Приверженцы старины переносили на новый образ все до мельчайших подробностей — и потемнения олифы и пожухлости колорита, отчего их образы обретали вид мрачный, аскетичный, с темными, суровыми ликами. Такие иконы казались им верхом святости в отличии от чувственной и легкомысленной новой живописи. В этом проявился характер их отношения к духовному наследию. По мнению приверженцев старины — святость измерялась древностью. Так же они благоговели перед буквой Писания и литургической традиции, считая, что ничего невозможно изменить в священных книгах и богослужебных текстах. Даже грамматические ошибки, неизбежно вкравшиеся при переписывании, освящены и допущены Божьим Промыслом (например, написание имени Спасителя с одной «I» — Исус). Не шутки ради заявлял неистовый Аввакум: «Умру за единый аз!». Он и тысячи его последователей твердо стояли в своих убеждениях, несмотря на жесткие преследования.
И надо сказать, что в этом был не только фанатизм, но и естественный протест против методов, которыми проводилась в России церковная реформа. «Мой Христос, — писал Аввакум из ссылки, — не приказывал нашим апостолом так учить, чтобы огнем, да кнутом, да виселицею в веру приводить» [35]
. В этом было предчувствие будущего страшного синодального пленения Церкви. Восьмилетняя осада Соловецкого монастыря правительственными войсками и жестокое подавление непокорных монахов обители, где когда-то игуменствовал Филипп Колычев [36] — удивительная и страшная страница русской истории. Так закончился спор между Церковью и Государством, начатый еще Иосифом Волоцким и продолженный Никоном и Аввакумом. Последнюю точку в этом споре поставил Петр I, отменив патриаршество и назначив Церкви для управления светского чиновника — оберпрокурора. Стадиально это совпадает с упадком иконописания. И это не случайное совпадение, потому, что во все времена государственная власть была чревата иконоборчеством (подтверждение этому можно найти и в византийской истории, и в истории советского государства).«А все Никон, умыслил будто живые писать, устрояет все по фряжскому, сиречь, по-немецкому...» — был убежден Аввакум. Но, как ни странно, патриарх Никон был солидарен со своим идейным противником в отношении к фряжским иконам и в целом к иностранным обычаям. Не случайно, Аввакум и Никон начинали вместе, в московском кружке ревнителей благочестия, где они обсуждали пути духовного оздоровления Церкви. И консерваторы, и реформаторы сходились в одном — состояние российского православия на тот момент было неудовлетворительным, но расходились они в выборе пути выхода из кризиса. Государственная машина оказалась сильнее и тех, и других — по иронии судьбы на одном соборе были осуждены и сторонники Аввакума за раскольническую деятельность, и Никон, дерзнувший ослушаться государя.

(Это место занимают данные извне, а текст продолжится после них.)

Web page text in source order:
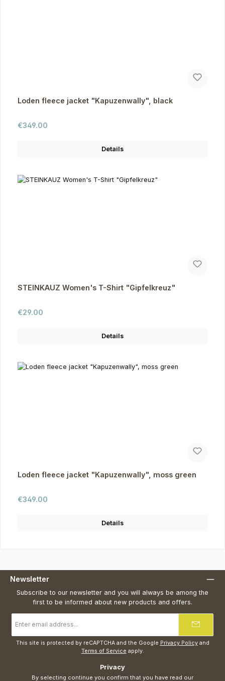
Loden fleece jacket "Kapuzenwally", black
Regular price:
€349.00
Details
STEINKAUZ Women's T-Shirt "Gipfelkreuz"
Regular price:
€29.00
Details
Loden fleece jacket "Kapuzenwally", moss green
Regular price:
€349.00
Details
Newsletter
Subscribe to our newsletter and you will always be among the
first to be informed about new products and offers.
address
*
This site is protected by reCAPTCHA and the Google Privacy Policyand
Terms of Service apply.
Privacy
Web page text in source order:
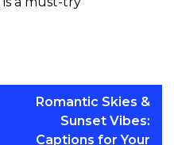
Romantic Skies &
Sunset Vibes:
Captions for Your
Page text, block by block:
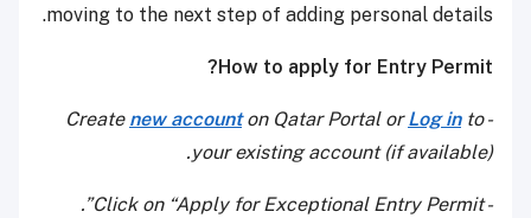
moving to the next step of adding personal details.
How to apply for Entry Permit?
- Create
new accounton Qatar Portal orLog into
your existing account (if available).
- Click on “Apply for Exceptional Entry Permit”.
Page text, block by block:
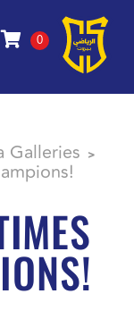
0
Galleries >
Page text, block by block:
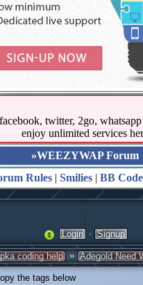
twitter, 2go,
enjoy unlimited services
»WEEZYWAP Forum
Rules | Smilies | BB
Login · Signup
coding help » Adegold Need
the tags below
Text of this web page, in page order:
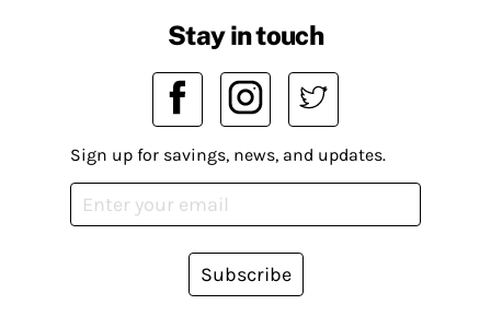
Stay in touch
Sign up for savings, news, and updates.
Subscribe
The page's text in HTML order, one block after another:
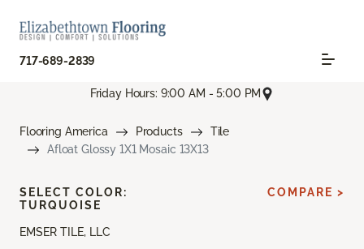
717-689-2839
Friday Hours: 9:00 AM - 5:00 PM
Flooring America Products
Tile
Afloat Glossy 1X1 Mosaic 13X13
EMSER TILE, LLC
SELECT COLOR:
TURQUOISE
COMPARE >
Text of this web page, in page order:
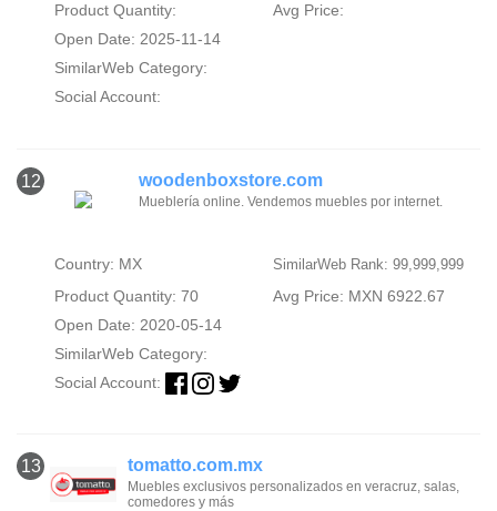
Product Quantity:
Avg Price:
Open Date: 2025-11-14
SimilarWeb Category:
Social Account:
12 woodenboxstore.com
Mueblería online. Vendemos muebles por internet.
Country: MX SimilarWeb Rank: 99,999,999
Product Quantity: 70
Avg Price: MXN 6922.67
Open Date: 2020-05-14
SimilarWeb Category:
Social Account:
13 tomatto.com.mx
Muebles exclusivos personalizados en veracruz, salas,
comedores y más
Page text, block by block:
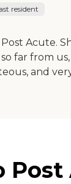
resident
Acute.
far from
and

Но будучи еще в силе, Никон однажды удивил москвичей тем, что в Неделю Торжества Православия 1655 г. совершил рейд по московским храмам и всюду, где встречал иконы фряжского письма, срывал со стен и бросал об пол, как нечестивые и еретические.
Своеобразным символом эпохи стал Новоиерусалимский Воскресенский монастырь — любимое детище патриарха Никона. Он задумывался им как точная копия храма Гроба Господня в Иерусалиме (опять налицо любовь к копированию!). Для этого Арсений Суханов привез из Святой Земли деревянную модель храма с точными его размерами. Увлекшись созданием собственного Иерусалима [37]

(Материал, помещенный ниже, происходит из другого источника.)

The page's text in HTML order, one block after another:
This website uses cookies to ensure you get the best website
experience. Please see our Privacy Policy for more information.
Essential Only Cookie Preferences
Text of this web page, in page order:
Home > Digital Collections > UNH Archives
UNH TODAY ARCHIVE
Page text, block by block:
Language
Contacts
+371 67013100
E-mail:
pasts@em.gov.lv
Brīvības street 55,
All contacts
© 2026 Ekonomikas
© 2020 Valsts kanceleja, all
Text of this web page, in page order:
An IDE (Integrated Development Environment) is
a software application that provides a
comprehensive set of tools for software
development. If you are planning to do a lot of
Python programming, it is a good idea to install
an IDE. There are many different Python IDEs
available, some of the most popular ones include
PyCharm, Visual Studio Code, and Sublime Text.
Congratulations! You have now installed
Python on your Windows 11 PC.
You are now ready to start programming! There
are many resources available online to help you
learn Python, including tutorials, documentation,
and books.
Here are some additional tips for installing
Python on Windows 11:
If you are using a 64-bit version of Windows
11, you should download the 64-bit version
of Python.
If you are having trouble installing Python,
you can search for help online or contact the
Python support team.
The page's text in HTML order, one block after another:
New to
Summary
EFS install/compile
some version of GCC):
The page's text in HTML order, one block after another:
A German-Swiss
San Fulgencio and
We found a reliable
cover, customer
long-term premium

, Никон изменяет местную топонимику в соответствии с названиями Святой Земли — река Истра переименовывается в Иордан, появляется своя Гефсимания и т. д. Образ никоновского Нового Иерусалима далек от традиционного русского монастыря — причудливая архитектура, необычные интерьеры свидетельствуют, что без иностранного влияния здесь не обошлось. Да и сам Никон не раз позировал иностранным мастерам, о чем говорят дошедшие до нас гравюры и «парсуны» с его портретами. И тем не менее Никон считал себя истинным патриотом, не любившим, как и Аввакум «немецких обычаев».